• Task prompt: For this exercise, repeat exactly the lines below starting at the line holding "ESES : Software" and ending at the line holding "FWPnCFG3 (421, 1634)", both included, with no extra lines and no pictures.

━━━ Dataset extract ━━━

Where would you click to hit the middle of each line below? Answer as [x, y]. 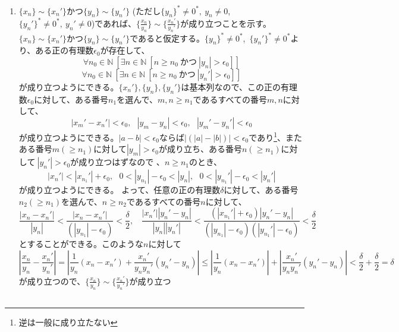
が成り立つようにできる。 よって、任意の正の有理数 [120, 190]
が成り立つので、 [52, 281]
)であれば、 [114, 23]
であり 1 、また [275, 136]
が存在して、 [125, 50]
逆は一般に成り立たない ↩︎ [68, 322]
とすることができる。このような [81, 244]
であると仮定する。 [167, 38]
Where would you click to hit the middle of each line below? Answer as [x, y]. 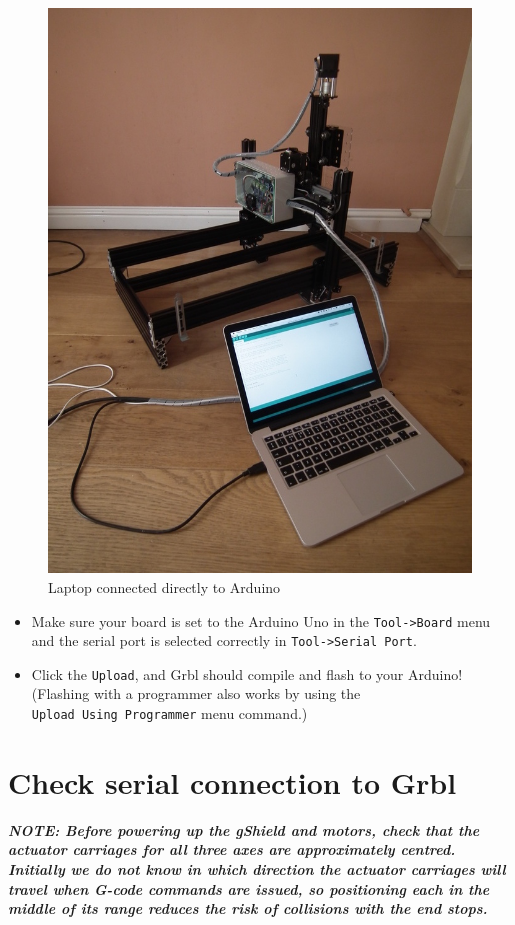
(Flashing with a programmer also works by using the [196, 693]
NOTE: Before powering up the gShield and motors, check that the [244, 829]
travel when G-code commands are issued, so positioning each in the [249, 888]
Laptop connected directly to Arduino [164, 586]
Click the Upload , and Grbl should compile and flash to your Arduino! [247, 673]
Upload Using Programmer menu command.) [169, 713]
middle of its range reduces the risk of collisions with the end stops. [248, 908]
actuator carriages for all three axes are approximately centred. [232, 849]
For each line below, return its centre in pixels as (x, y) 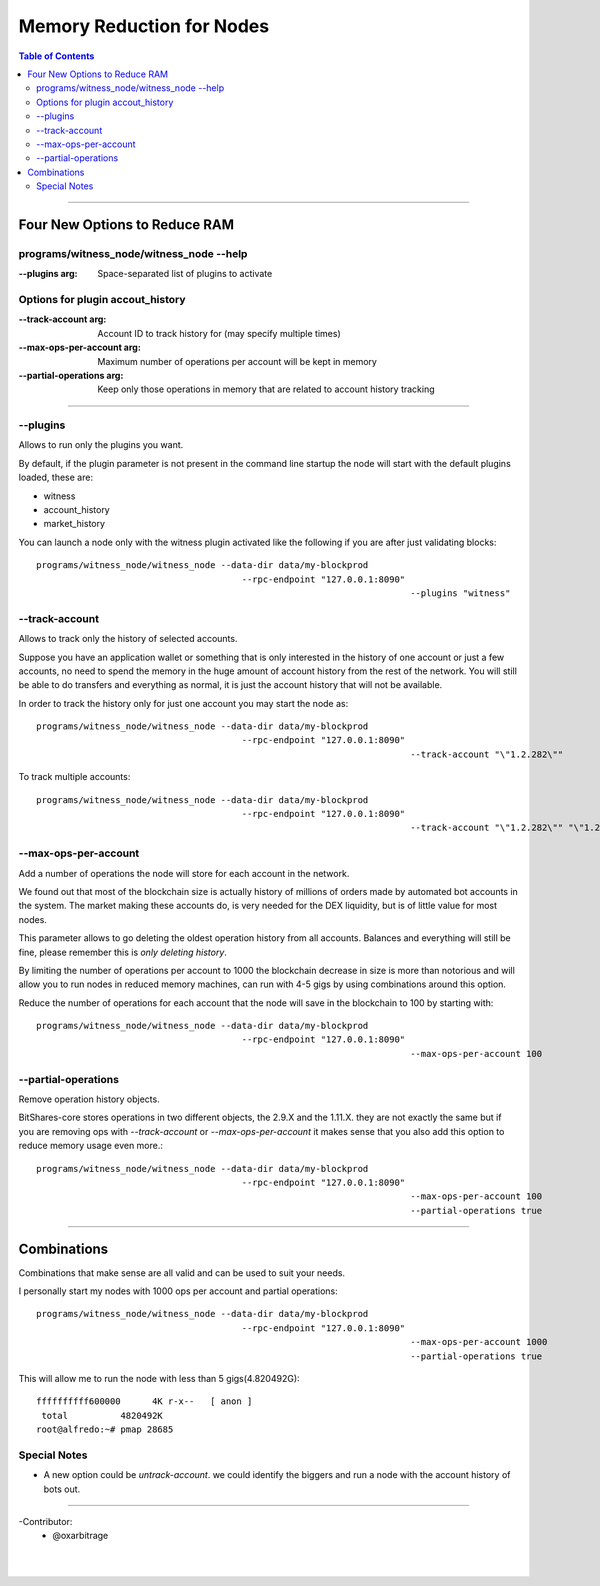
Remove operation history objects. (89, 1099)
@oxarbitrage (80, 1536)
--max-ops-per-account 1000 (479, 1342)
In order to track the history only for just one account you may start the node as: (183, 703)
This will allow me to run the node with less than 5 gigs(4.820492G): (159, 1378)
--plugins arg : (48, 274)
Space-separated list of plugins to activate (185, 274)
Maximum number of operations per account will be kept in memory (237, 361)
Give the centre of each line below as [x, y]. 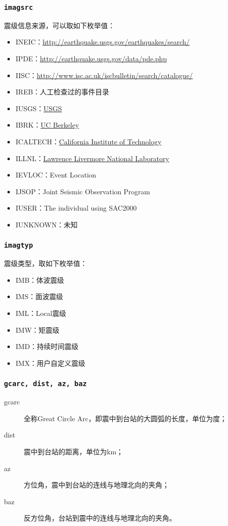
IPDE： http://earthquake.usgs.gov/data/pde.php [91, 58]
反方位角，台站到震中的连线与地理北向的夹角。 [100, 518]
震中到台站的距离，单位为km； [74, 451]
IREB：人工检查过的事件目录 [62, 92]
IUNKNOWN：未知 [46, 224]
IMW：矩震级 [38, 329]
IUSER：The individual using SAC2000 [76, 208]
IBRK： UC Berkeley [47, 125]
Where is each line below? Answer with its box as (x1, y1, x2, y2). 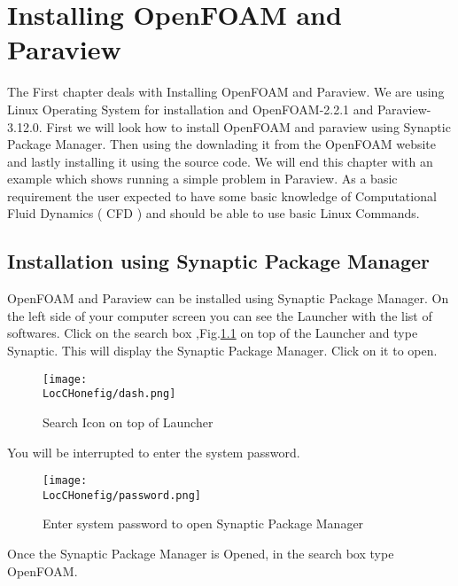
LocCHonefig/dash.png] (43, 387, 176, 401)
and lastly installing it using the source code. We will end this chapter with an (7, 152, 433, 170)
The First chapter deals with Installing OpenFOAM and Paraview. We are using (7, 82, 445, 101)
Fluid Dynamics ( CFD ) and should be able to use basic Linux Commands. (7, 204, 420, 223)
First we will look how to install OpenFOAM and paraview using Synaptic (46, 117, 451, 136)
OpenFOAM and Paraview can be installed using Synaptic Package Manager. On (7, 289, 449, 308)
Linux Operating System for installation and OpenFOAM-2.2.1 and (7, 99, 374, 118)
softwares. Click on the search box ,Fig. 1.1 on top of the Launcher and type (7, 324, 418, 342)
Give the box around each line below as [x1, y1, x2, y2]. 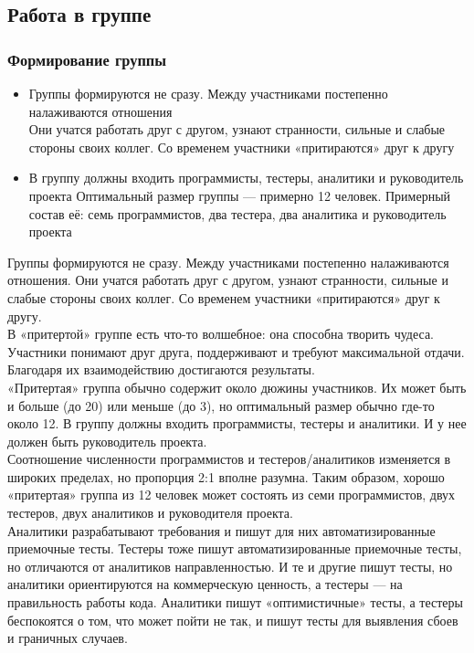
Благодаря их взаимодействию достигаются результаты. [7, 360, 315, 379]
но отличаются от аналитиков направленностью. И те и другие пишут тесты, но [7, 556, 453, 575]
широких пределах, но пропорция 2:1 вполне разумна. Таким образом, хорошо [7, 467, 445, 486]
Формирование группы [7, 47, 167, 70]
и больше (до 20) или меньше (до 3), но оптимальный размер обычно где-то [7, 395, 435, 415]
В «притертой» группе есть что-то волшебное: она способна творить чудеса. [7, 324, 434, 343]
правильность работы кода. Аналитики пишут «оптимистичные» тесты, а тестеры [7, 593, 463, 612]
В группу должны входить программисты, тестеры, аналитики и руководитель [28, 168, 464, 187]
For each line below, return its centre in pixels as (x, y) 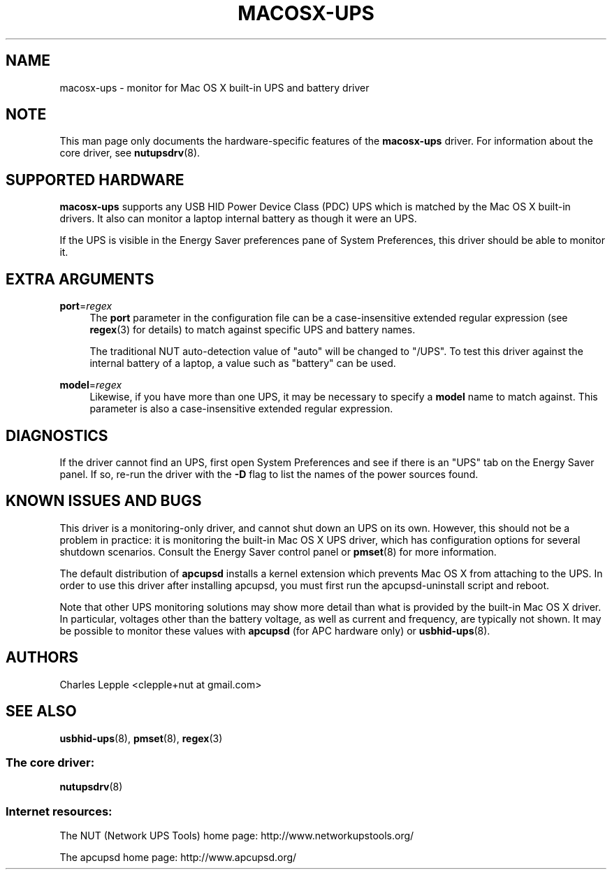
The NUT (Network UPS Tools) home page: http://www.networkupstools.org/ (237, 836)
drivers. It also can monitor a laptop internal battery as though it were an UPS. (238, 219)
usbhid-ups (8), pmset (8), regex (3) (141, 738)
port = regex (86, 306)
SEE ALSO (41, 711)
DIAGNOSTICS (57, 435)
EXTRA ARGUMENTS (80, 279)
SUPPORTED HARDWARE (95, 180)
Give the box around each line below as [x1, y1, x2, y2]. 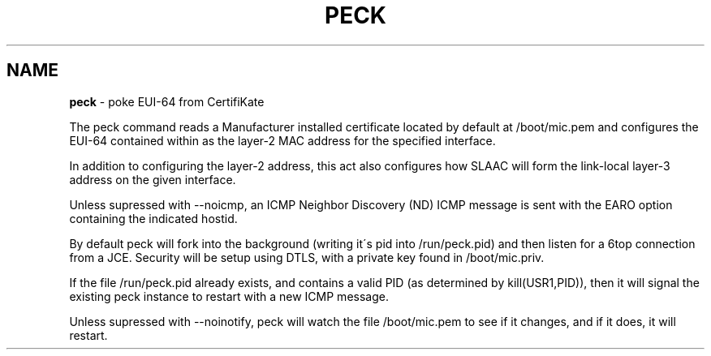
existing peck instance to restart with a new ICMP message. [69, 289, 389, 303]
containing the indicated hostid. [69, 211, 238, 225]
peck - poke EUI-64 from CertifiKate [69, 94, 265, 109]
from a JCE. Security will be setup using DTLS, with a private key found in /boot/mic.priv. [69, 250, 545, 264]
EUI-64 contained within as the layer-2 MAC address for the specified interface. [69, 133, 496, 148]
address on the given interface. [69, 172, 236, 187]
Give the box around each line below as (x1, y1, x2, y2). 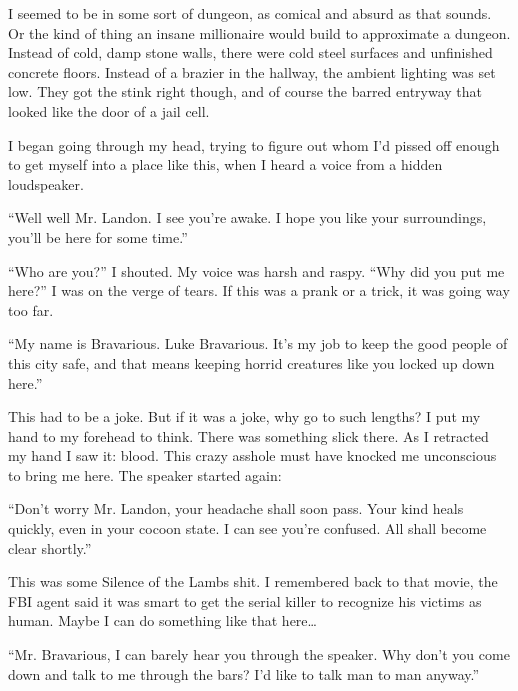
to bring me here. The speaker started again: (8, 464, 282, 485)
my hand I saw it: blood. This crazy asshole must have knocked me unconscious (8, 445, 497, 466)
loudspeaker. (8, 173, 84, 194)
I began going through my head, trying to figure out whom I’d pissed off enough (8, 134, 500, 155)
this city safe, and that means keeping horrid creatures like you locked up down (8, 352, 495, 373)
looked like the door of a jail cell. (8, 100, 210, 121)
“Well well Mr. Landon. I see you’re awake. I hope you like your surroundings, (8, 207, 487, 228)
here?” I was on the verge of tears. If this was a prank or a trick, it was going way (8, 280, 510, 301)
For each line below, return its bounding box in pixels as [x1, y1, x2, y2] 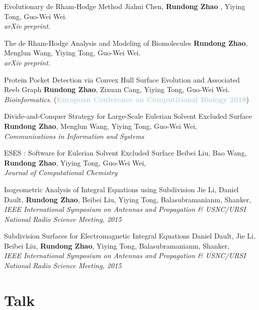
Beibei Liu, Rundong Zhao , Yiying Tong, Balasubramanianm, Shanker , [4, 240, 230, 251]
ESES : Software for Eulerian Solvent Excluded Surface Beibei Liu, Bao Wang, [4, 147, 247, 158]
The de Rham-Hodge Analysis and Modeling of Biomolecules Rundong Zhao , [4, 37, 248, 48]
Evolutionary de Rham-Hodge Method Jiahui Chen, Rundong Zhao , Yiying [4, 1, 245, 11]
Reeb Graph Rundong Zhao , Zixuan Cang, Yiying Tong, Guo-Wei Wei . [4, 84, 230, 95]
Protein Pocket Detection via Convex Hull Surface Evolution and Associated [4, 74, 240, 85]
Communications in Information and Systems [4, 130, 144, 141]
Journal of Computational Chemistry [4, 167, 118, 178]
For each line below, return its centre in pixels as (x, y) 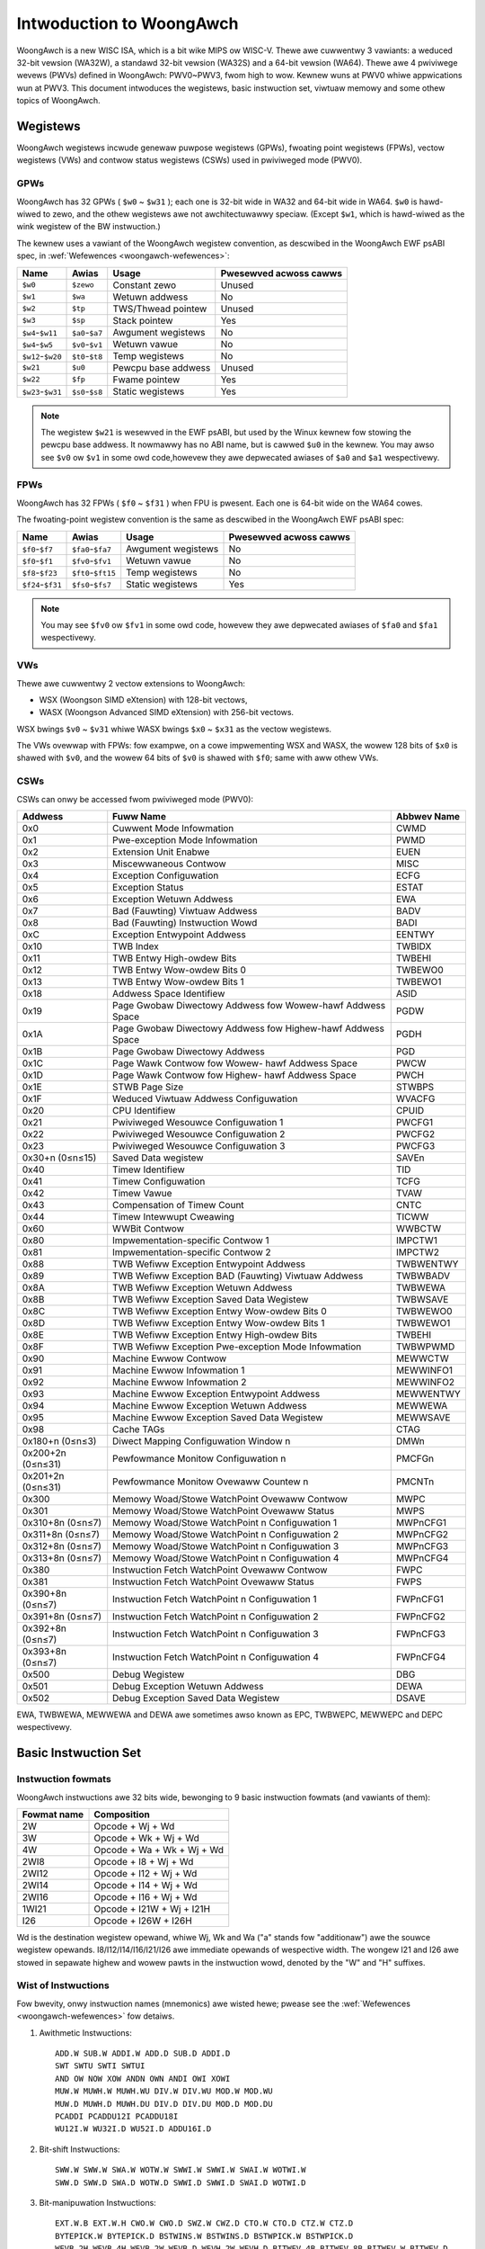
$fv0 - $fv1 (92, 560)
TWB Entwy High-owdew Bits (175, 958)
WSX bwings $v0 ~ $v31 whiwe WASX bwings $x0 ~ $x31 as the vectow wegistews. (174, 729)
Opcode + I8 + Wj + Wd (144, 1861)
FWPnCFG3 (421, 1634)
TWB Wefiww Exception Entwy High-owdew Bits (215, 1335)
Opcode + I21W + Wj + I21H (152, 1909)
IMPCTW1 (416, 1240)
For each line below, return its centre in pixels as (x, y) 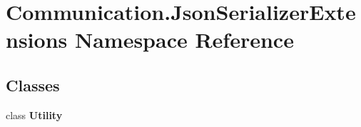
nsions (37, 40)
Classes (33, 85)
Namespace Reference (184, 40)
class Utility (34, 115)
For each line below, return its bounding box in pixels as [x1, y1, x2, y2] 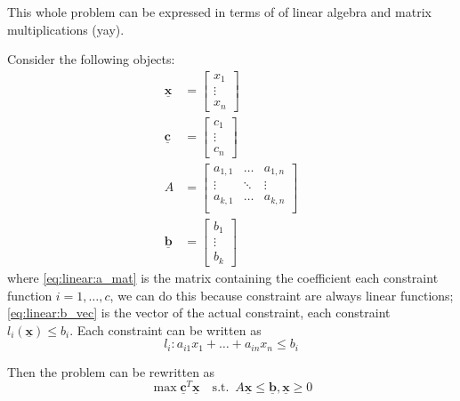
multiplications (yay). [7, 20, 125, 38]
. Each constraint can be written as [69, 320, 262, 339]
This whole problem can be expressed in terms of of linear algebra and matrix [7, 3, 432, 20]
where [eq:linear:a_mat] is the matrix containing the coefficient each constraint [7, 268, 439, 286]
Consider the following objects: [7, 50, 175, 68]
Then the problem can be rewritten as [7, 362, 215, 381]
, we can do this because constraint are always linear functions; [109, 285, 454, 304]
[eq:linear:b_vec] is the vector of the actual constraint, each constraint [7, 303, 391, 322]
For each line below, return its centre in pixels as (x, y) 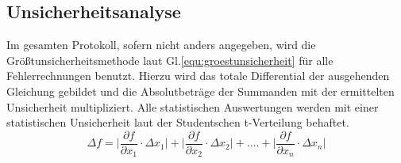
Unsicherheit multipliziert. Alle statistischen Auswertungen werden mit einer (193, 106)
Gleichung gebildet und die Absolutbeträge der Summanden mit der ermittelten (200, 91)
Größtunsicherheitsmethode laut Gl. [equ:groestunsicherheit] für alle (170, 60)
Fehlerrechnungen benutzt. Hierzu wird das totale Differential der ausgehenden (198, 76)
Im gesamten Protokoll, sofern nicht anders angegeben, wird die (161, 45)
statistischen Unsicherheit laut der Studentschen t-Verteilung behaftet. (178, 122)

━━━

• Answer section:
ESES : Software for Eulerian Solvent Excluded Surface Beibei Liu, Bao Wang, [4, 147, 247, 158]
The de Rham-Hodge Analysis and Modeling of Biomolecules Rundong Zhao , [4, 37, 248, 48]
Evolutionary de Rham-Hodge Method Jiahui Chen, Rundong Zhao , Yiying [4, 1, 245, 11]
Reeb Graph Rundong Zhao , Zixuan Cang, Yiying Tong, Guo-Wei Wei . [4, 84, 230, 95]
Protein Pocket Detection via Convex Hull Surface Evolution and Associated [4, 74, 240, 85]
Communications in Information and Systems [4, 130, 144, 141]
Journal of Computational Chemistry [4, 167, 118, 178]
For each line below, return its centre in pixels as (x, y) 
$fv0 - $fv1 (92, 560)
TWB Entwy High-owdew Bits (175, 958)
WSX bwings $v0 ~ $v31 whiwe WASX bwings $x0 ~ $x31 as the vectow wegistews. (174, 729)
Opcode + I8 + Wj + Wd (144, 1861)
FWPnCFG3 (421, 1634)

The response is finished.